Então «liberdade» não é uma opção de ação, mas sim um estádio de espírito, um sentido de justiça, uma consciência moral, um sentimento de libertação: libertação relativamente ao prejuízo (moral) que a má ação provoca, pois ela fica gravada nos arquivos da consciência individual, que a memória representa.
Só é autónomo quem assim aja, porquanto atuar segundo uma má consciência, ou uma consciência má, não acarreta a libertação do agente, mas sim a sua sujeição a essa maldade, da qual fica a depender para ganhar vantagem sobre outrem ou simplesmente para obter dali um prazer, que sempre será uma perversão de prazer, pois obter prazer e satisfação à conta do prejuízo e do sofrimento alheios é um sintoma de patologia mental e não um prazer ou uma satisfação. É aliás por isso que existe a figura jurídica do inimputável, criatura de baixo índice de consciência, que se não apercebe plenamente da envolvência, da implicação, dos seus atos. Por isso os não mede, seja a priori, seja a posteriori.
Deixar-se-á então conduzir pelas leis aquele que finalmente entendeu o que elas representem e de facto sejam. Tal como respeitará as instituições aquele que nelas descubra o caráter impessoal, mas concernente, que as mesmas detêm, não o encobrimento de manhas e artimanhas legais e administrativas que elas historicamente personificaram e encobriram, por interesse e para satisfação dos que delas se serviram a fim de preponderar sobre os demais.

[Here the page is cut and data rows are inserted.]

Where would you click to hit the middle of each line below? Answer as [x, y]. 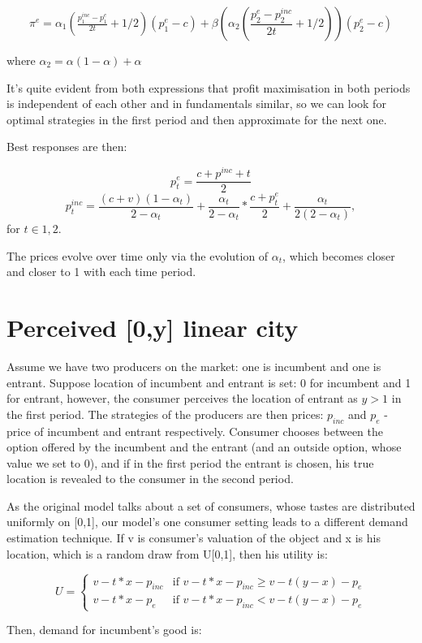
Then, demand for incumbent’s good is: [104, 630]
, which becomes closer [339, 255]
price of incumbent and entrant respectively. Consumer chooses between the [195, 431]
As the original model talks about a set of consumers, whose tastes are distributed [211, 505]
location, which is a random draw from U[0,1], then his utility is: [167, 553]
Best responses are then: [67, 147]
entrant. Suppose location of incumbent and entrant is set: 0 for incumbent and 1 [209, 382]
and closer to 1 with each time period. [101, 272]
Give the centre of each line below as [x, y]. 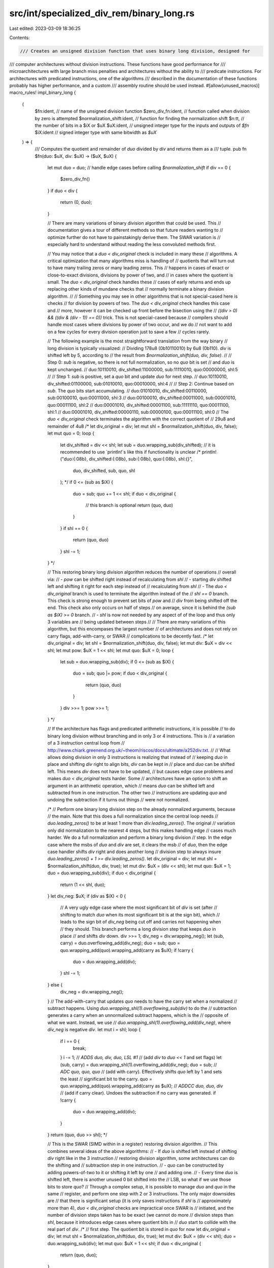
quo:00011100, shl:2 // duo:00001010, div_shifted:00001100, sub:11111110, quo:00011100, [139, 405]
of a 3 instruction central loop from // [86, 743]
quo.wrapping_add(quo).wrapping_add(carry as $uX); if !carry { [127, 950]
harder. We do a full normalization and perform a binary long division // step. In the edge [140, 837]
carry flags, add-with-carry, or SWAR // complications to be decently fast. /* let [130, 636]
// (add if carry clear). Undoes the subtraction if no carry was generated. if [138, 1093]
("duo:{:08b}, [74, 459]
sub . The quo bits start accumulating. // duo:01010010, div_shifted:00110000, [127, 391]

No exemplo (instante!) do Brasil, as instituições não podem ficar à mercê da discricionária interpretatividade de um representante legal, seja ele presidente de que instituto estatal for (Rodrigo Maia, no caso vertente, como presidente da Câmara dos Deputados Federal). Isto é (e muito concretamente falando): a destituição de um presidente (Jair Bolsonaro, no caso, que não é senão um incapaz, em uma só palavra, mas um incapaz perigoso, sem grandes noções do certo e do errado) não pode estar dependente de um indivíduo (Rodrigo Maia) e sua vontade, ou seu arbítrio, ou sua conveniência pessoal, ou conveniências do grupo de interesses a que pertença ou que circunstancialmente satisfaça, mas sim de leis, universais e unívocas, que o levem prontamente a reconhecer os erros ou os handicaps funcionais e a suspender autonomamente a sua vigência, ou, no caso de suas renitência e obstinação, ser, por maioria cidadã, desapossado do cargo que ocupe. Liminarmente. Pois é assim que se passa nas sociedades superiores. As extraterrestres, por exemplo – ainda que, nessas, tipos como Rodrigo Maia ou Jair Bolsonaro nem sequer existam, de tão impensáveis (inadmissíveis) ali serem.
EV,
16 agosto 2020.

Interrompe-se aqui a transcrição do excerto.